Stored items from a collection

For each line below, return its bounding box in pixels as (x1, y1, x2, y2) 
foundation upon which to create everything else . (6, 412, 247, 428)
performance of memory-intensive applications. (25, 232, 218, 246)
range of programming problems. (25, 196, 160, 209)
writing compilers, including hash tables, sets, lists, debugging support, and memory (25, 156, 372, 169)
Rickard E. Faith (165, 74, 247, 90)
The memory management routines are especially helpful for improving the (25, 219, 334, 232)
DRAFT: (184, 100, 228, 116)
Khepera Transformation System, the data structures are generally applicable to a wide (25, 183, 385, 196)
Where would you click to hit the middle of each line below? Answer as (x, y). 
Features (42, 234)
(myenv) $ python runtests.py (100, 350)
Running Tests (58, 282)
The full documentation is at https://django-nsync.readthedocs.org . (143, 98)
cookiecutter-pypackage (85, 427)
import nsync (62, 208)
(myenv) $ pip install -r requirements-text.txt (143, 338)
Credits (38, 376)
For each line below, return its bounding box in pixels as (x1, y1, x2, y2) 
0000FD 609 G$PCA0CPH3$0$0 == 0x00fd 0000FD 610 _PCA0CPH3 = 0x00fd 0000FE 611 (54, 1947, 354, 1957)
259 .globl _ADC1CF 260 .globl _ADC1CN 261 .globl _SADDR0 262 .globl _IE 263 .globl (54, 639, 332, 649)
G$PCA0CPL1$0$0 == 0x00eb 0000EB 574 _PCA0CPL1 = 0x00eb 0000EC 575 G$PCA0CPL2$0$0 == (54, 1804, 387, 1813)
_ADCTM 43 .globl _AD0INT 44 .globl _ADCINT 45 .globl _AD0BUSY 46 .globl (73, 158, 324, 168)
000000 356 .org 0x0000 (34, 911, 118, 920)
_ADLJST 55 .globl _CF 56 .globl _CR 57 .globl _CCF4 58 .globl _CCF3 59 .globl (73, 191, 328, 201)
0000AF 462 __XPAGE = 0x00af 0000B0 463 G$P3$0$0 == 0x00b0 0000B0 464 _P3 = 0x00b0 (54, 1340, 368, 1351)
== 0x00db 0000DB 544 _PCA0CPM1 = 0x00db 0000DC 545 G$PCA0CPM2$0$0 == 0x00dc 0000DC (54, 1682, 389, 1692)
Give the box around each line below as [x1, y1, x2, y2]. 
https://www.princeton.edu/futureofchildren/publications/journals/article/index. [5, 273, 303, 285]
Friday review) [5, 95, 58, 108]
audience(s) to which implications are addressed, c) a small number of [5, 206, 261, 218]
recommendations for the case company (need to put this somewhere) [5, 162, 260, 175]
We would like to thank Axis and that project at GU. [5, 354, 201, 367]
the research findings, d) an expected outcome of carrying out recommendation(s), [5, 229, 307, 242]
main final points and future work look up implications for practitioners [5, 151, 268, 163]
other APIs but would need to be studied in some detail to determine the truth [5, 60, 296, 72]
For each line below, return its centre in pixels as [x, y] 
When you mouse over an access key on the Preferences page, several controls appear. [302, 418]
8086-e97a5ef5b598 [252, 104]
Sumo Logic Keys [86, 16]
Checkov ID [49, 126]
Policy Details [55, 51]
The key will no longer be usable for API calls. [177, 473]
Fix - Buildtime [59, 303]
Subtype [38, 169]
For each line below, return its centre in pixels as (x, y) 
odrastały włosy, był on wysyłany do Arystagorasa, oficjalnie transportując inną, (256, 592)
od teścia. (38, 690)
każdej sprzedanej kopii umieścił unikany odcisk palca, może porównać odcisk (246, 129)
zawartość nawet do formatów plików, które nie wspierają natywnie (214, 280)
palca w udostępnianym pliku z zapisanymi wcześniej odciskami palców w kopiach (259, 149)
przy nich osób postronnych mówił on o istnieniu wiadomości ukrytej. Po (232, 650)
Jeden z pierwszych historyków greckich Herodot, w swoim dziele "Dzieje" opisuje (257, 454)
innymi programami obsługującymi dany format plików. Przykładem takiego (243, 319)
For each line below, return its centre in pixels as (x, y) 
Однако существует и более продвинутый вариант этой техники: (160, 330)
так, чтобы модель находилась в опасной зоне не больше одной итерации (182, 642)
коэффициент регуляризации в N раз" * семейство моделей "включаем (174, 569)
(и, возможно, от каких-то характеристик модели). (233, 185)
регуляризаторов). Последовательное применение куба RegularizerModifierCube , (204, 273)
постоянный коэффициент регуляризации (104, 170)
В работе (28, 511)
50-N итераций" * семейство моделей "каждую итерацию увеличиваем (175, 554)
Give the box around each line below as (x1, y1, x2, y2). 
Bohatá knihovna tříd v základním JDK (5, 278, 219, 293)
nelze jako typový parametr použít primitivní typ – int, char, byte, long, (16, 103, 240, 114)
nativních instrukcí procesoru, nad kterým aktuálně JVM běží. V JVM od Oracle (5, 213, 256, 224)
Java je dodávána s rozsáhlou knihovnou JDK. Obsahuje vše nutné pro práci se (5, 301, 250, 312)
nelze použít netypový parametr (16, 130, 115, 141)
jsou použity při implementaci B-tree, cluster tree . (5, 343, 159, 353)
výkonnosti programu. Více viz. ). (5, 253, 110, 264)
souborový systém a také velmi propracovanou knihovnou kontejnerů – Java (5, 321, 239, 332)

--

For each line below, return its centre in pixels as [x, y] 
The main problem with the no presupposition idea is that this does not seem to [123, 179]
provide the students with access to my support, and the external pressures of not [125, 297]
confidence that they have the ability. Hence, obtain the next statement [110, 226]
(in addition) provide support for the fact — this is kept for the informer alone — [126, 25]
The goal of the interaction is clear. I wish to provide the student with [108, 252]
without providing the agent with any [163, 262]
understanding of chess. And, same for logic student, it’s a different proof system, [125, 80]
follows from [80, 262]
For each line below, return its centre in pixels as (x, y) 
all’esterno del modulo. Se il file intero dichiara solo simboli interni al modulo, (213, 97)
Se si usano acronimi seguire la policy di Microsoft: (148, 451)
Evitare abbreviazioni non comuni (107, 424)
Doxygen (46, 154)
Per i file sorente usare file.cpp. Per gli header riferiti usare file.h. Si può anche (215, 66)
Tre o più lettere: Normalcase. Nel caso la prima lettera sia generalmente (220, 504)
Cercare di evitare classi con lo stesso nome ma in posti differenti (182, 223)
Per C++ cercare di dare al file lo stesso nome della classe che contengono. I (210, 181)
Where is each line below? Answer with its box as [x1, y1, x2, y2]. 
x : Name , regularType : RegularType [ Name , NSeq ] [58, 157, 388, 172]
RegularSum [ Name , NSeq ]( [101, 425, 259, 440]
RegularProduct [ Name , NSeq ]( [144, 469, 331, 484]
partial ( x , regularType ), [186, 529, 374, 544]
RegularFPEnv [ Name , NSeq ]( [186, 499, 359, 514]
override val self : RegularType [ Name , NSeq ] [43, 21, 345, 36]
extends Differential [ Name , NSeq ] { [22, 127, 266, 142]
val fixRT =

- _What is needed_: Reproduce each line of the entries in which the word "Java" is found.

- _Finished exercise_:
Java je dodávána s rozsáhlou knihovnou JDK. Obsahuje vše nutné pro práci se (5, 301, 250, 312)
souborový systém a také velmi propracovanou knihovnou kontejnerů – Java (5, 321, 239, 332)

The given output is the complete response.